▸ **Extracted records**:
..............................

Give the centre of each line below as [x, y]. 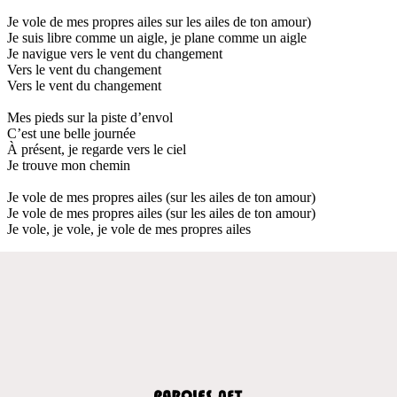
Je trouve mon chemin [69, 165]
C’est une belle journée [71, 133]
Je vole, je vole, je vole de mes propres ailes [129, 229]
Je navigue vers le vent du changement [115, 53]
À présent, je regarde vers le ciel [97, 149]
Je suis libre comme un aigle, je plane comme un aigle [157, 37]
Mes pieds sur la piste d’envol [90, 117]
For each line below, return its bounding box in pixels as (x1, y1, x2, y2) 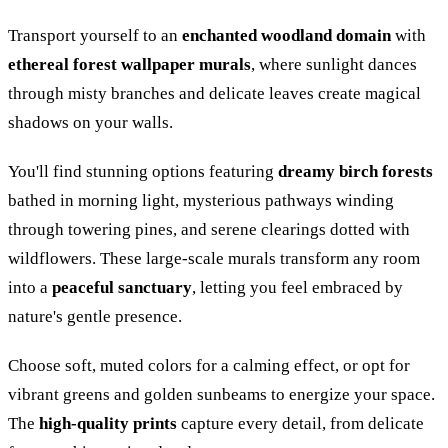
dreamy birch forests (278, 161, 433, 181)
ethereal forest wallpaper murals (8, 54, 251, 74)
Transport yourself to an (8, 25, 182, 45)
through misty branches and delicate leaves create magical (8, 83, 421, 103)
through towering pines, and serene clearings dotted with (8, 219, 410, 239)
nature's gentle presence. (8, 306, 182, 326)
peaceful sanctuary (52, 277, 192, 297)
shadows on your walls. (8, 112, 173, 132)
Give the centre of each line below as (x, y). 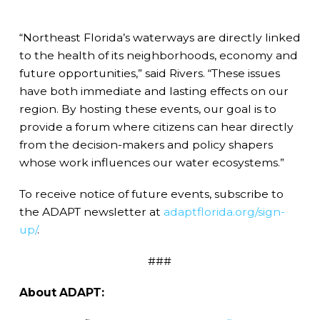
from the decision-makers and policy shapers (146, 145)
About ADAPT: (61, 292)
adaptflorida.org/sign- (224, 212)
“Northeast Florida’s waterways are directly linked (160, 38)
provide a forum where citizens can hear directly (156, 127)
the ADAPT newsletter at (91, 212)
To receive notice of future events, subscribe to (151, 194)
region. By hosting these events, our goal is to (147, 109)
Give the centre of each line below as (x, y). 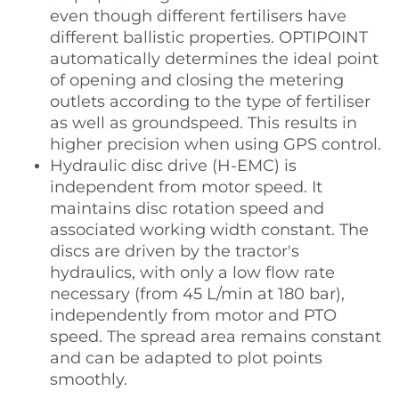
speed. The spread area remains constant (216, 336)
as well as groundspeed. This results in (204, 122)
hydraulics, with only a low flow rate (192, 272)
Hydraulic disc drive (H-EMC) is (173, 165)
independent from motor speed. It (186, 187)
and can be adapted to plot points (186, 358)
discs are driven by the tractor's (175, 251)
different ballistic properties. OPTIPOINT (209, 37)
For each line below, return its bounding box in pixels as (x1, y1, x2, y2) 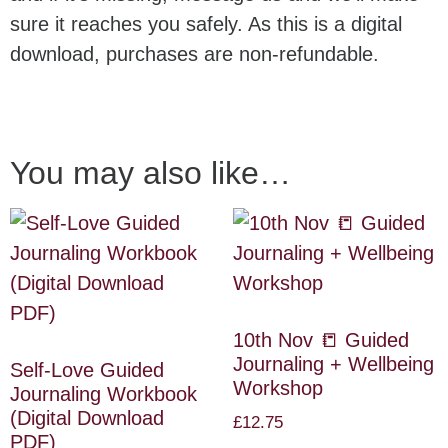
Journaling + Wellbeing (232, 352, 434, 375)
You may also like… (10, 154, 291, 191)
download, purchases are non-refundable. (10, 43, 379, 66)
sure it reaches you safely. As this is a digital (10, 13, 402, 36)
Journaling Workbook (10, 382, 197, 405)
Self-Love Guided (10, 358, 164, 381)
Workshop (232, 376, 323, 399)
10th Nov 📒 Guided (232, 328, 409, 351)
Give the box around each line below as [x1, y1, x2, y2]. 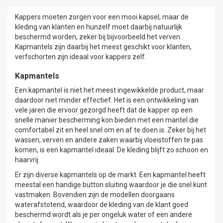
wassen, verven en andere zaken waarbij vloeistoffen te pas [15, 135, 203, 144]
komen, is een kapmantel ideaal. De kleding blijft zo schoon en [15, 145, 208, 154]
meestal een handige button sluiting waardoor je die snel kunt [15, 180, 207, 189]
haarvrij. [15, 155, 40, 164]
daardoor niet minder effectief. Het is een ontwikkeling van [15, 96, 199, 104]
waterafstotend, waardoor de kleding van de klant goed [15, 200, 188, 209]
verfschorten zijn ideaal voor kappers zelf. [15, 52, 146, 61]
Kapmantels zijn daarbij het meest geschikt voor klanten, [15, 42, 192, 51]
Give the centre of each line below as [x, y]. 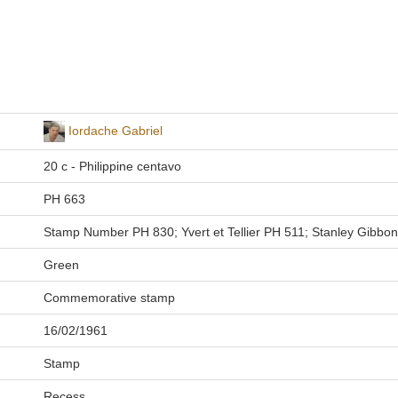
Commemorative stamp [109, 298]
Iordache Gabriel [115, 130]
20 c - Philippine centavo [112, 166]
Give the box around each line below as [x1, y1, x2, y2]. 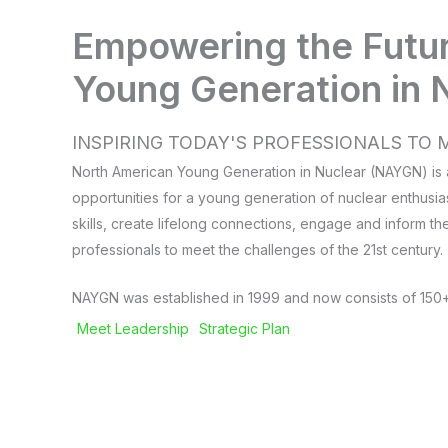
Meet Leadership [77, 320, 189, 338]
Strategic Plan [199, 320, 290, 338]
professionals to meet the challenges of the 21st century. [72, 240, 443, 258]
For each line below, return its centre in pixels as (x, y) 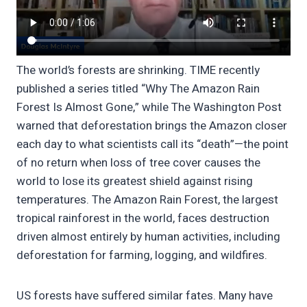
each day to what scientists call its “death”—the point (152, 145)
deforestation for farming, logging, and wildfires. (142, 256)
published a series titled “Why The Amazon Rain (138, 89)
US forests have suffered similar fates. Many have (145, 296)
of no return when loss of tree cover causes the (138, 163)
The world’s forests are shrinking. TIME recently (138, 71)
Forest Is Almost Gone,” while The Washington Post (149, 108)
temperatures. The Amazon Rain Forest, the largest (147, 200)
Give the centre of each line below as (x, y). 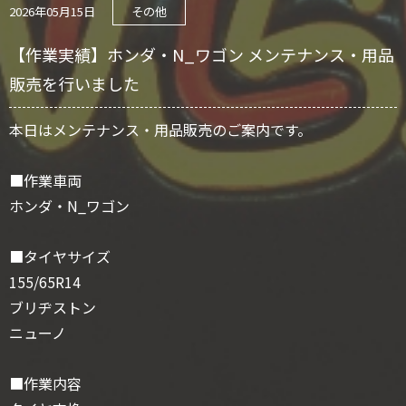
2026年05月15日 (52, 12)
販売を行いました (74, 84)
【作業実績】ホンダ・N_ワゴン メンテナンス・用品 (202, 55)
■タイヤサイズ (60, 257)
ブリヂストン (53, 308)
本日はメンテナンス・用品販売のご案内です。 (160, 130)
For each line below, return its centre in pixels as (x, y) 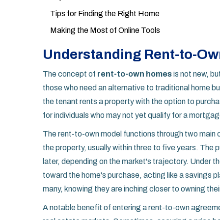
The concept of (70, 74)
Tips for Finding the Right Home (105, 14)
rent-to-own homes (135, 74)
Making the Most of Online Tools (105, 30)
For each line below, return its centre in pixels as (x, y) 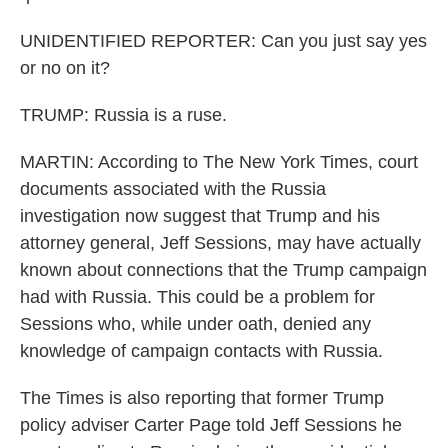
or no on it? (65, 68)
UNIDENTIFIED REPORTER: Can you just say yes (223, 41)
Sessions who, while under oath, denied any (195, 324)
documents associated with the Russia (173, 189)
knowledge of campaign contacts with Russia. (201, 351)
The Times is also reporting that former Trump (202, 398)
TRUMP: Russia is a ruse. (123, 115)
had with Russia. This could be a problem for (197, 297)

..............................

▸ **Exercise instructions**: Retype only the lines above from the one with "peaceful sanctuary (52, 277, 192, 297)" through the one with "region. By hosting", exactly and with both ends. Images stay out.

▸ **Finished task**:
peaceful sanctuary (52, 277, 192, 297)
shadows on your walls. (8, 112, 173, 132)
Give the centre of each line below as (x, y). 
from the decision-makers and policy shapers (146, 145)
About ADAPT: (61, 292)
adaptflorida.org/sign- (224, 212)
“Northeast Florida’s waterways are directly linked (160, 38)
provide a forum where citizens can hear directly (156, 127)
the ADAPT newsletter at (91, 212)
To receive notice of future events, subscribe to (151, 194)
region. By hosting these events, our goal is to (147, 109)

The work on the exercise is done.